Exercise description:
Where a record contains a picture, omit the picture and repeat the rest exactly.

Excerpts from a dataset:
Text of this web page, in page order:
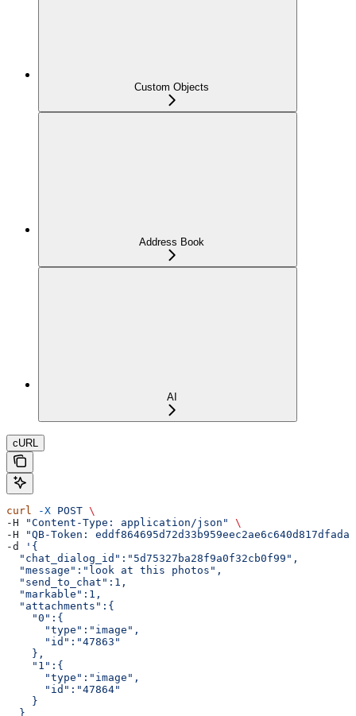
Custom Objects
Address Book
AI
cURL
curl -X POST \
-H
"Content-Type: application/json"
\
-H
"QB-Token: eddf864695d72d33b959eec2ae6c640d817dfada"
-d
'{
  "chat_dialog_id":"5d75327ba28f9a0f32cb0f99",
  "message":"look at this photos",
  "send_to_chat":1,
  "markable":1,
  "attachments":{
    "0":{
      "type":"image",
      "id":"47863"
    },
    "1":{
      "type":"image",
      "id":"47864"
    }
  }
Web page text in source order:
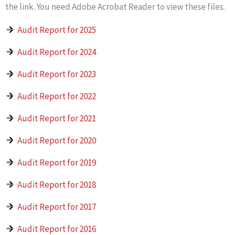
the link. You need Adobe Acrobat Reader to view these files.
Audit Report for 2025
Audit Report for 2024
Audit Report for 2023
Audit Report for 2022
Audit Report for 2021
Audit Report for 2020
Audit Report for 2019
Audit Report for 2018
Audit Report for 2017
Audit Report for 2016
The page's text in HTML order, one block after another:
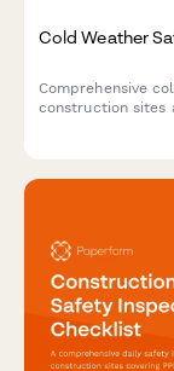
Cold Weather
Comprehensive
construction sites
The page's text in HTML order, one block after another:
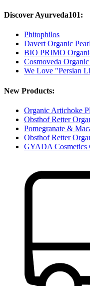
Discover Ayurveda101:
Phitophilos
Davert Organic
BIO PRIMO
Cosmoveda
We Love "Persian
New Products:
Organic Artichoke
Obsthof Retter
Pomegranate &
Obsthof Retter
GYADA Cosmetics
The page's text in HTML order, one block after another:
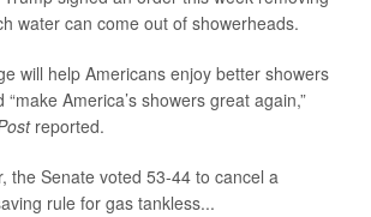
water can come out of showerheads.
will help Americans enjoy better showers
America’s showers great again,”
reported.
the Senate voted 53-44 to cancel a
rule for gas tankless...
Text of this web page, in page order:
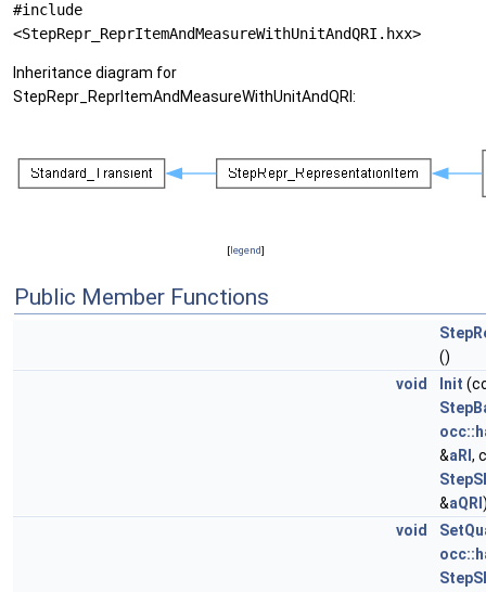
#include
<StepRepr_ReprItemAndMeasureWithUnitAndQRI.hxx>
Inheritance diagram for
StepRepr_ReprItemAndMeasureWithUnitAndQRI:
[legend]
Public Member Functions
()
void
Init
&aRI ,
&aQRI
void
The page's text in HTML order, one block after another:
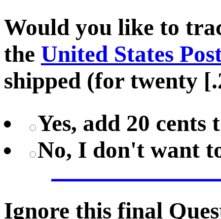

Response to the exercise:
Text of this web page, in page order:
Custom Objects
Address Book
AI
cURL
curl -X POST \
-H
"Content-Type: application/json"
\
-H
"QB-Token: eddf864695d72d33b959eec2ae6c640d817dfada"
-d
'{
  "chat_dialog_id":"5d75327ba28f9a0f32cb0f99",
  "message":"look at this photos",
  "send_to_chat":1,
  "markable":1,
  "attachments":{
    "0":{
      "type":"image",
      "id":"47863"
    },
    "1":{
      "type":"image",
      "id":"47864"
    }
  }
Web page text in source order:
the link. You need Adobe Acrobat Reader to view these files.
Audit Report for 2025
Audit Report for 2024
Audit Report for 2023
Audit Report for 2022
Audit Report for 2021
Audit Report for 2020
Audit Report for 2019
Audit Report for 2018
Audit Report for 2017
Audit Report for 2016
The page's text in HTML order, one block after another:
Cold Weather
Comprehensive
construction sites
The page's text in HTML order, one block after another:
Discover Ayurveda101:
Phitophilos
Davert Organic
BIO PRIMO
Cosmoveda
We Love "Persian
New Products:
Organic Artichoke
Obsthof Retter
Pomegranate &
Obsthof Retter
GYADA Cosmetics
The page's text in HTML order, one block after another:
water can come out of showerheads.
will help Americans enjoy better showers
America’s showers great again,”
reported.
the Senate voted 53-44 to cancel a
rule for gas tankless...
Text of this web page, in page order:
#include
<StepRepr_ReprItemAndMeasureWithUnitAndQRI.hxx>
Inheritance diagram for
StepRepr_ReprItemAndMeasureWithUnitAndQRI:
[legend]
Public Member Functions
()
void
Init
&aRI ,
&aQRI
void
The page's text in HTML order, one block after another:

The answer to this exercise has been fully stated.